Apps stop running after a deploy when using dynamic ASGs with icmp any rule
search cancel

Apps stop running after a deploy when using dynamic ASGs with icmp any rule

book

Article ID: 298441

calendar_today

Updated On:

Products

VMware Tanzu Application Service for VMs

Issue/Introduction

Context
All ICMP packets have a type and a code, each represented by one byte. For ASGs you can allow specific types and codes or you can allow all types and codes by setting those properties to -1 or 255. When you allow all types and codes this is called an “ICMP any rule”. See cloud controller docs (https://v3-apidocs.cloudfoundry.org/version/3.116.0/index.html#the-security-group-object ) for more information about valid values for ASGs.


Issue
When dynamic ASGs are enabled, the vxlan policy agent is unable to clean up ICMP any rules. Undocumented iptables behavior with ICMP any rules causes a cleanup failure, which causes a container creation failure, which prevents any apps from starting. This results in a vxlan policy agent error iptables: Bad rule (does a matching rule exist in that chain?) or exit status 1: iptables: No chain/target/match by that name.


Expected Logs
If you are running into this issue, you should see one of the following logs in the vxlan-policy-agent.stdout.log.
If iptables logging is disabled:

{
  "timestamp": "2022-04-25T20:58:43.429519116Z",
  "level": "error",
  "source": "cfnetworking.vxlan-policy-agent",
  "message": "cfnetworking.vxlan-policy-agent.rules-enforcer.asg-5756ce1650920323410853.cleanup-rules",
  "data": {
    "error": "clean up parent chain: iptables call: running [/var/vcap/packages/iptables/sbin/iptables -t filter -D netout--c1c6107d-030b-47b7-6 -p icmp -m iprange --dst-range 0.0.0.0-255.255.255.255 -m icmp --icmp-type any -j ACCEPT --wait]: exit status 1: iptables: Bad rule (does a matching rule exist in that chain?).\n and unlock: <nil>",
    "session": "4.11"
  }
}

If iptables logging is enabled:

{
  "timestamp": "2022-04-25T20:00:10.555161129Z",
  "level": "error",
  "source": "cfnetworking.vxlan-policy-agent",
  "message": "cfnetworking.vxlan-policy-agent.rules-enforcer.asg-29730f1650916810536136.cleanup-rules",
  "data": {
    "error": "clean up parent chain: iptables call: running [/var/vcap/packages/iptables/sbin/iptables -t filter -D netout--7a79c4db-0126-4bee-4 -p icmp -m iprange --dst-range 0.0.0.0-255.255.255.255 -m icmp --icmp-type any -g netout--7a79c4db-0126-4--log --wait]: exit status 1: iptables: No chain/target/match by that name.\n and unlock: <nil>",
    "session": "4.30"
  }
}


Affected ASGs
Any ASGs that contain rules with the following values will be affected by this bug:

ProtocolType
icmp-1 or 255


Affected Versions

  • TAS 2.13.0 - 2.13.4
  • silk-release 3.0.0 - 3.4.0
  • TAS < 2.13.0 versions are not affected by this bug even if they are using silk release 3.0.0 - 3.4.0. This is because dynamic ASGs can only be enabled in TAS 2.13.0+.


Fixed Version
This issue will be fixed in silk-release version 3.5.0.


Environment

Product Version: Other

Resolution

Check Your ASGs
Before upgrading to an affected version, check to see if you have ICMP any rules.
This script will detect ICMP any rules that will cause an error. This script will print out the guid of the ASG that contains an ICMP any rule. If this script detects ICMP any rules, then DO NOT upgrade to an affected version. If this script does not detect ICMP any rules, then you are safe to upgrade.
per_page=1
next="/v3/security_groups?per_page=$per_page"
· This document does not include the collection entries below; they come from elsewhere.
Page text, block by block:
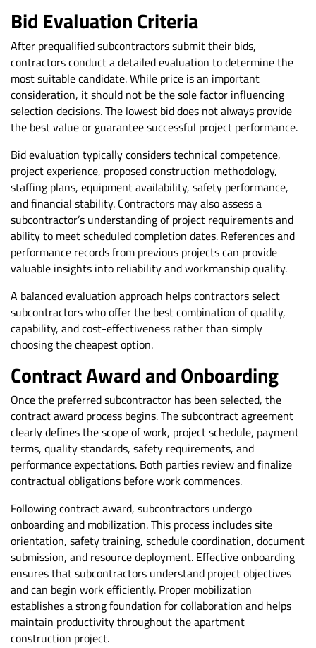
Bid Evaluation Criteria
After prequalified subcontractors submit their bids,
contractors conduct a detailed evaluation to determine the
most suitable candidate. While price is an important
consideration, it should not be the sole factor influencing
selection decisions. The lowest bid does not always provide
the best value or guarantee successful project performance.
Bid evaluation typically considers technical competence,
project experience, proposed construction methodology,
staffing plans, equipment availability, safety performance,
and financial stability. Contractors may also assess a
subcontractor’s understanding of project requirements and
ability to meet scheduled completion dates. References and
performance records from previous projects can provide
valuable insights into reliability and workmanship quality.
A balanced evaluation approach helps contractors select
subcontractors who offer the best combination of quality,
capability, and cost-effectiveness rather than simply
choosing the cheapest option.
Contract Award and Onboarding
Once the preferred subcontractor has been selected, the
contract award process begins. The subcontract agreement
clearly defines the scope of work, project schedule, payment
terms, quality standards, safety requirements, and
performance expectations. Both parties review and finalize
contractual obligations before work commences.
Following contract award, subcontractors undergo
onboarding and mobilization. This process includes site
orientation, safety training, schedule coordination, document
submission, and resource deployment. Effective onboarding
ensures that subcontractors understand project objectives
and can begin work efficiently. Proper mobilization
establishes a strong foundation for collaboration and helps
maintain productivity throughout the apartment
construction project.
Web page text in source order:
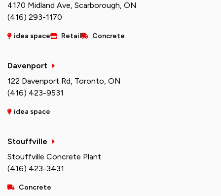
4170 Midland Ave, Scarborough, ON
(416) 293-1170
idea space Retail Concrete
Davenport
122 Davenport Rd, Toronto, ON
(416) 423-9531
idea space
Stouffville
Stouffville Concrete Plant
(416) 423-3431
Concrete
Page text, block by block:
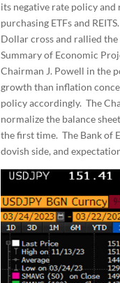
its negative rate policy
purchasing ETFs and
Dollar cross and rallied the
Summary of Economic
Chairman J. Powell in the
growth than inflation
policy accordingly. The
normalize the balance
the first time. The Bank of
dovish side, and
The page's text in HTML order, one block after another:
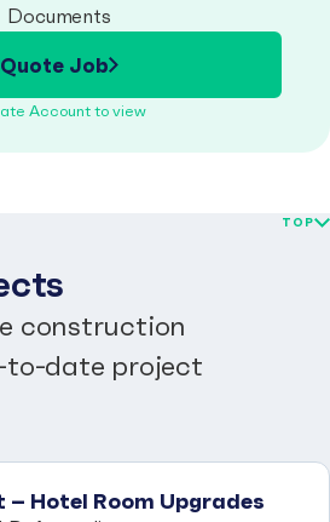
Documents
Quote Job
Account to view
construction
date project
TOP
– Hotel Room Upgrades
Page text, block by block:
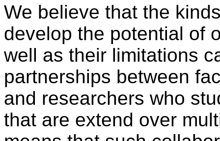
We believe that the
develop the potential of
well as their limitations
partnerships between
and researchers who
that are extend over
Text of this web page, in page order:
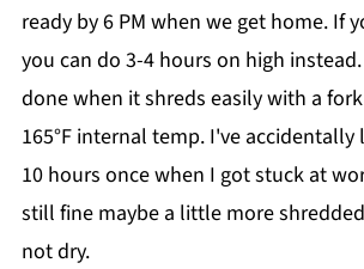
ready by 6 PM when we get home. If
you can do 3-4 hours on high
done when it shreds easily with a
165°F internal temp. I've
10 hours once when I got stuck at
still fine maybe a little more
not dry.
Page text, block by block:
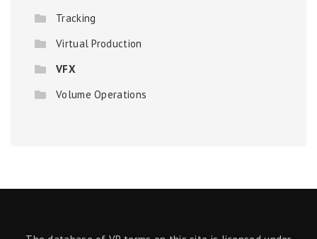
Tracking
Virtual Production
VFX
Volume Operations
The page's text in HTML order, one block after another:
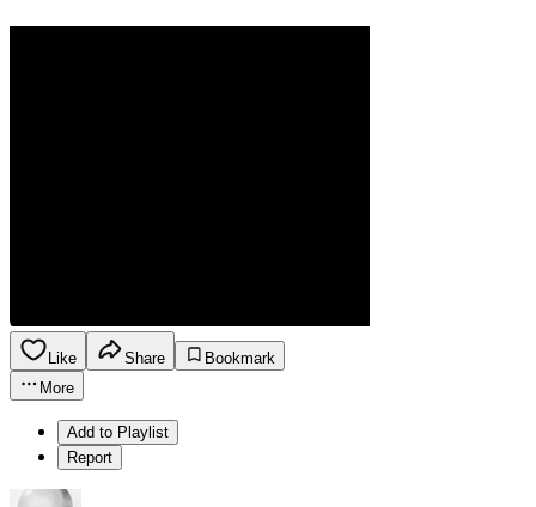
Like Share
Bookmark
More
Add to Playlist
Report
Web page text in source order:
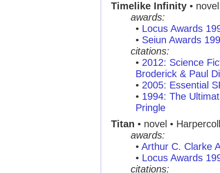
Timelike Infinity •
awards:
• Locus Awards
• Seiun Awards
citations:
• 2012: Science
Broderick & Paul
• 2005: Essential
• 1994: The
Pringle
Titan • novel •
awards:
• Arthur C. Clarke
• Locus Awards
citations:
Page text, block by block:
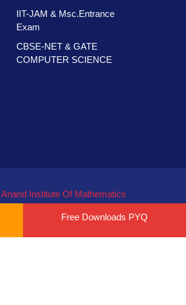
IIT-JAM & Msc.Entrance
Exam
CBSE-NET & GATE
COMPUTER SCIENCE
Anand Institute Of Mathematics
Free Downloads PYQ
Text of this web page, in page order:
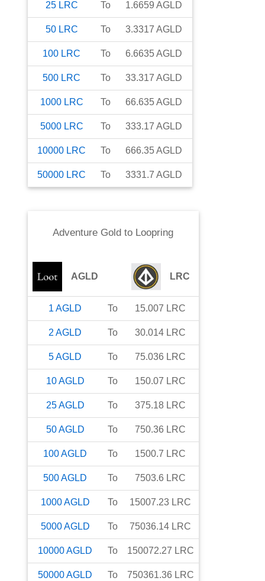
25 LRC To 1.6659 AGLD
50 LRC To 3.3317 AGLD
100 LRC To 6.6635AGLD
500 LRC To 33.317 AGLD
1000 LRC To 66.635AGLD
5000 LRC To 333.17 AGLD
10000 LRC To 666.35AGLD
50000 LRC To 3331.7 AGLD
Adventure Gold to Loopring
AGLD LRC
1 AGLD To 15.007 LRC
2 AGLD To 30.014 LRC
5AGLD To 75.036 LRC
10AGLD To 150.07 LRC
25AGLD To 375.18 LRC
50AGLD To 750.36 LRC
100AGLD To 1500.7 LRC
500AGLD To 7503.6 LRC
1000AGLD To 15007.23 LRC
5000AGLD To 75036.14 LRC
10000AGLD To 150072.27 LRC
50000AGLD To 750361.36 LRC
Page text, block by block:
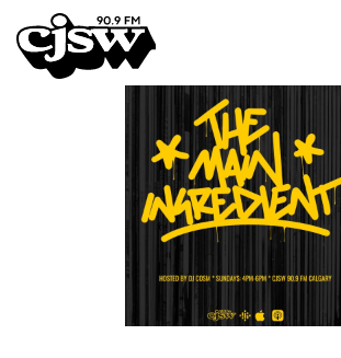
CJSW
FILTER BY:
PROGRAMS
EPISODES
NEWS
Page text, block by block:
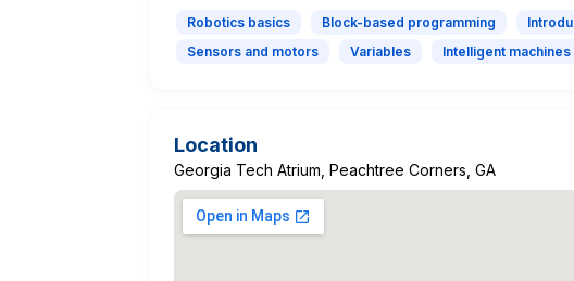
Robotics basics Block-based programming
Sensors and motors
Variables Intelligent machines
Location
Georgia Tech Atrium, Peachtree Corners, GA

while [ "${next}" != "null" ]; do
    # return all guids that have ICMP type 255 or -1
    guids=$(cf curl "${next}" | jq '.resources[] | select(.rules[] | select(.protocol == "icmp" and (.type == 255 or .type == -1))) | .guid' | uniq)
    for guid in $guids; do
        echo "$guid"
    done    

    fullUrl=$(cf curl "${next}" | jq '.pagination.next.href')
    # go to the next page (v3 returns full URL, so cut the protocol and host)
    next=$(echo "$fullUrl" | cut -d '/' -f 4-)
done

Temporary Mitigation
Disable dynamic ASGs.

Permanent Fix
Update to a TAS release with silk version 3.5.0.